Unfortunately, that is not the end of the story. The divorce law that applies generally will undoubtedly apply to this new group of married people. If the “marriage” is relatively short, then the partner with the lower income (or no income) may not get spousal support. If most of the retirement benefits accrued prior to the “marriage,” then the other partner will get little of that asset in a divorce. If the partners had separate property before the “marriage” and then kept that property in his/her own name after a divorce, then the court will award the pre-marital asset to the spouse who owns it and only a part of any “active appreciation” to the other spouse in a divorce.
One way around this is to consider a pre-nuptial agreement that will direct a court, in a divorce, to consider the length of time the parties co-habited as the “length of the marriage” when it comes to spousal support—and ditto for retirement benefits. The problem here is that parties cannot impose agreements on the Social Security Administration or other agencies.

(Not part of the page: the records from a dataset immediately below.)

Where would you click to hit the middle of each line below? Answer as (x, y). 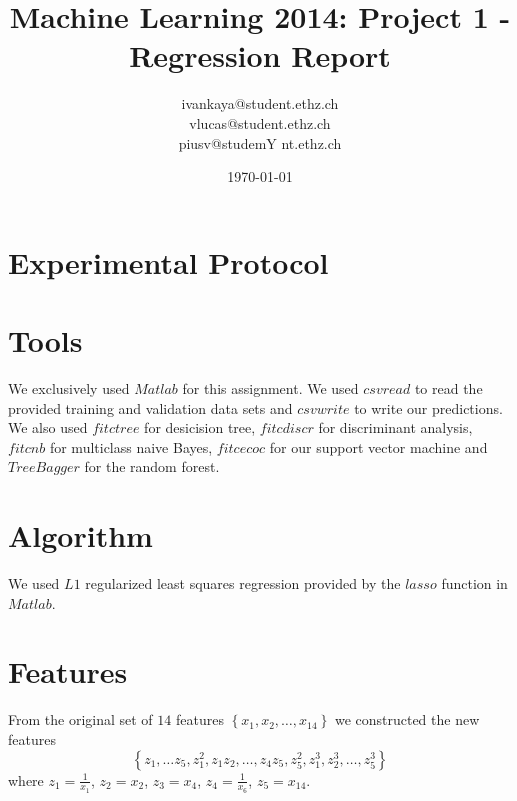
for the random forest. (152, 466)
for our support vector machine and (378, 446)
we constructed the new (407, 719)
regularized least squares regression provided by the (243, 583)
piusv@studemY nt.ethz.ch (260, 142)
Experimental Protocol (168, 261)
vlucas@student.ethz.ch (260, 122)
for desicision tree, (200, 427)
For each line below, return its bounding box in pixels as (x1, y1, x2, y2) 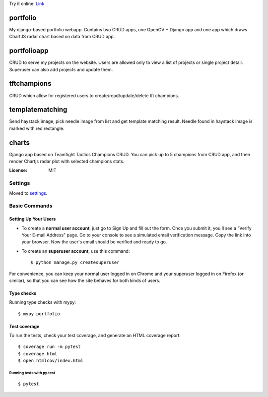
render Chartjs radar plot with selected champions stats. (9, 159, 125, 165)
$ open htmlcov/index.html (18, 358, 84, 364)
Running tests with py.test (9, 371, 56, 376)
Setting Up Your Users (9, 216, 56, 222)
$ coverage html (18, 351, 58, 356)
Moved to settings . (9, 190, 48, 196)
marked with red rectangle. (9, 125, 65, 131)
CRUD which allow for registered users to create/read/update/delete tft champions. (9, 92, 180, 99)
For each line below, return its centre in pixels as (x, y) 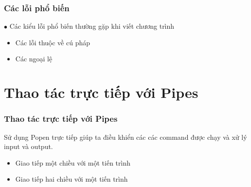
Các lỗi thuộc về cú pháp (53, 42)
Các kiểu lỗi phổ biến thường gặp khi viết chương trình (92, 26)
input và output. (28, 146)
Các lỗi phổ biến (37, 8)
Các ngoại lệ (34, 59)
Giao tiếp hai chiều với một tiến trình (72, 179)
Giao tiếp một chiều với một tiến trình (73, 162)
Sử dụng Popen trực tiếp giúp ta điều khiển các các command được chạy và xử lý (125, 137)
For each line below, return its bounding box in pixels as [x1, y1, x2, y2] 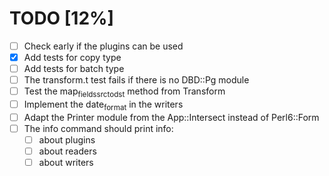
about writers [38, 157, 94, 169]
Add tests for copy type [23, 52, 122, 63]
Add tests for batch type [23, 63, 125, 75]
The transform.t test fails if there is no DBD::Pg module [23, 74, 250, 86]
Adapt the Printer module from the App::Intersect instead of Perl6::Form [23, 111, 320, 123]
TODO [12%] [9, 7, 115, 30]
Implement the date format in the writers [23, 98, 184, 112]
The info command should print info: [23, 122, 174, 134]
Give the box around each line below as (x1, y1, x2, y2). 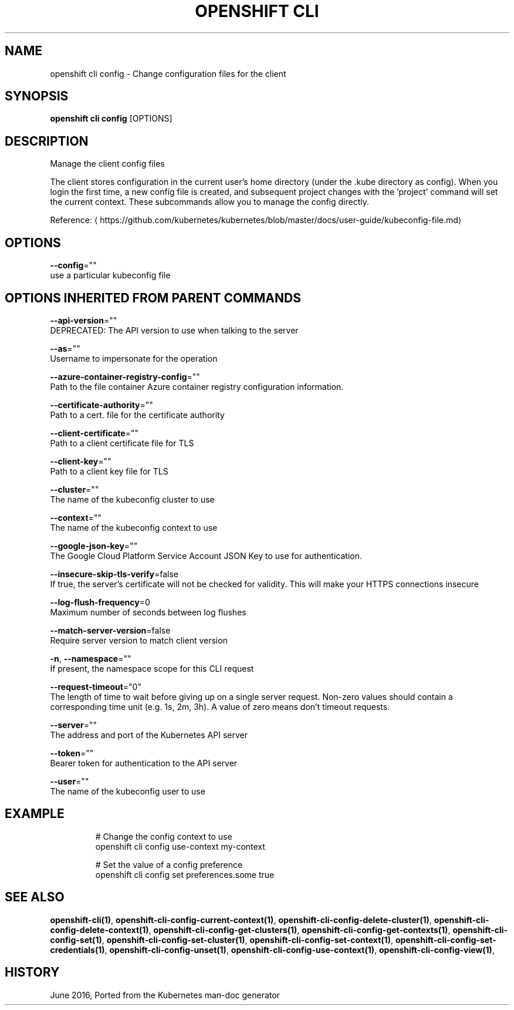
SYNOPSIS (5, 89, 69, 104)
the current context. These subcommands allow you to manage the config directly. (50, 197, 369, 207)
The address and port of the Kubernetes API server (50, 729, 248, 740)
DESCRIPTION (5, 133, 89, 149)
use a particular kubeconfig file (50, 270, 171, 281)
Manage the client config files (50, 159, 165, 169)
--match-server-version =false (50, 625, 171, 635)
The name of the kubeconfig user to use (50, 786, 205, 796)
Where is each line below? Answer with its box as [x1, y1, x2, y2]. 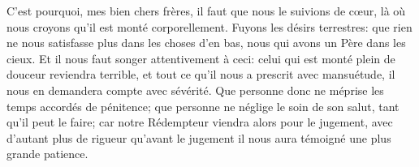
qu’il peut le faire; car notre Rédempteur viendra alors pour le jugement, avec [6, 113, 393, 131]
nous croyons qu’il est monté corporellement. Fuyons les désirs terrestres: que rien [6, 18, 413, 35]
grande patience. [6, 145, 89, 162]
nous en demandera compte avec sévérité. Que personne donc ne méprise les [6, 81, 384, 98]
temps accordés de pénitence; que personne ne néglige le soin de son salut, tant [6, 97, 400, 114]
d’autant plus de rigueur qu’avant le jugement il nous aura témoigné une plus [6, 129, 391, 146]
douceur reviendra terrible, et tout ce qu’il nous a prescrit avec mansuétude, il [6, 66, 395, 83]
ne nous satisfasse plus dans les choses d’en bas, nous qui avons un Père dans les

Hopefully, the fact that the Supreme Court decided this case will not result in a race to get married without considering all of the ramifications. You can sign a “pre”-nup before you are married but not afterwards (unless you are on the verge of a divorce and want to settle the issues before filing for divorce). It takes much time and thought to divine a couple’s intent, consider the options and alternatives, negotiate, and then sign a binding agreement. Failing to consider these options could be catastrophic in certain cases and possibly fatal to otherwise loving relationships.
Same sex couples face special challenges even now. They are wise to consult an attorney before marrying. If they decide not to marry even though they could, they still should consult an attorney to discuss a partnership agreement with regard to assets and estate planning.